EXERCISE REQUIREMENTS =>
All lines from the one holding "The spatial lag model" through the last line of the entries below must be transcribed exactly, and no others. Pictures do not go in.

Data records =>

<<<<

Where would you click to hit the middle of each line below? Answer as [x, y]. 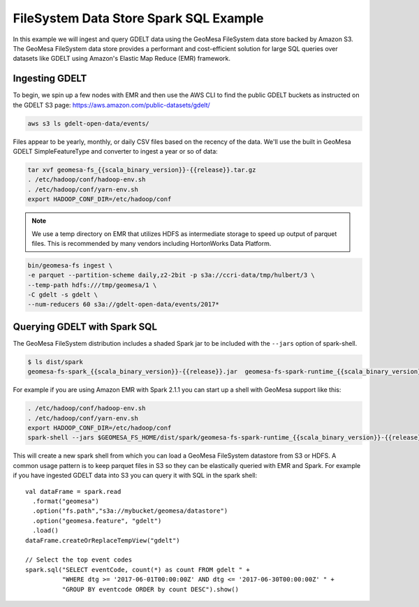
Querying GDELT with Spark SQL [85, 327]
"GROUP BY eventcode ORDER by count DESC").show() [150, 589]
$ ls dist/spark [56, 362]
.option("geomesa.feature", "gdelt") [97, 521]
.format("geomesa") [66, 502]
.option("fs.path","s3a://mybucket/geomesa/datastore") [130, 511]
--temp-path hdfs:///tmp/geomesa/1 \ [92, 285]
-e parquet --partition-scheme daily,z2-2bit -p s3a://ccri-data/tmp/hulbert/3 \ [171, 275]
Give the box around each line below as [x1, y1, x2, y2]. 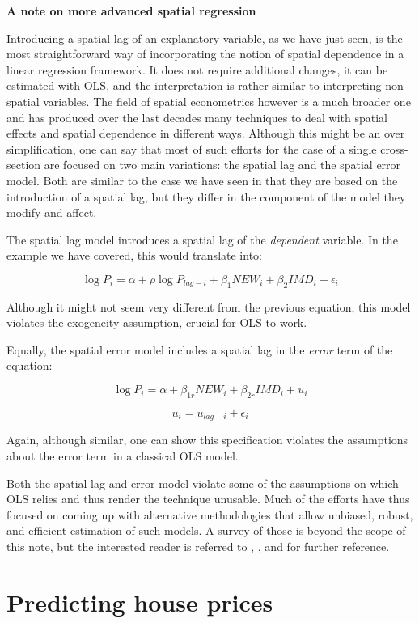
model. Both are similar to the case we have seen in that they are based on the [6, 172, 398, 189]
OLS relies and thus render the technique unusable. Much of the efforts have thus [6, 490, 410, 507]
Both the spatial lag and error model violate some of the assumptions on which [6, 474, 399, 491]
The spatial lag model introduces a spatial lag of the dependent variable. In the [6, 231, 398, 248]
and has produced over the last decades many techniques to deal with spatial [6, 108, 388, 125]
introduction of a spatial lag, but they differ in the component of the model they [6, 188, 406, 205]
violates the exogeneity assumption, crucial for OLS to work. [6, 314, 307, 331]
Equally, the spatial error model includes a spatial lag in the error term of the [6, 341, 393, 358]
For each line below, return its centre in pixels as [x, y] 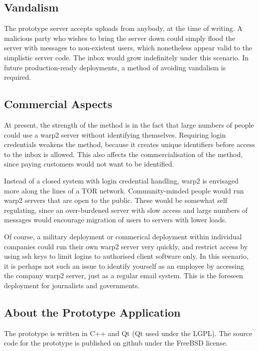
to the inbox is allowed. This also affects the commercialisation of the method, [124, 154]
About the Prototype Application [92, 312]
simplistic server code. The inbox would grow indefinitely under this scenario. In [126, 57]
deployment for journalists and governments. [72, 285]
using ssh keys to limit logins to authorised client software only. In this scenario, [126, 256]
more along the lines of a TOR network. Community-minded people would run [124, 190]
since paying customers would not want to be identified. [89, 164]
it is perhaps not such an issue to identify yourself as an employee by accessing [124, 265]
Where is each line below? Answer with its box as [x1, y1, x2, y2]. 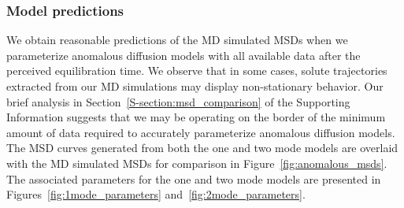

>>>>

RESPONSE TO THIS TASK =>
The spatial lag model introduces a spatial lag of the dependent variable. In the [6, 231, 398, 248]
and has produced over the last decades many techniques to deal with spatial [6, 108, 388, 125]
introduction of a spatial lag, but they differ in the component of the model they [6, 188, 406, 205]
violates the exogeneity assumption, crucial for OLS to work. [6, 314, 307, 331]
Equally, the spatial error model includes a spatial lag in the error term of the [6, 341, 393, 358]
For each line below, return its centre in pixels as [x, y] 
to the inbox is allowed. This also affects the commercialisation of the method, [124, 154]
About the Prototype Application [92, 312]
simplistic server code. The inbox would grow indefinitely under this scenario. In [126, 57]
deployment for journalists and governments. [72, 285]
using ssh keys to limit logins to authorised client software only. In this scenario, [126, 256]
more along the lines of a TOR network. Community-minded people would run [124, 190]
since paying customers would not want to be identified. [89, 164]
it is perhaps not such an issue to identify yourself as an employee by accessing [124, 265]
Where is each line below? Answer with its box as [x1, y1, x2, y2]. 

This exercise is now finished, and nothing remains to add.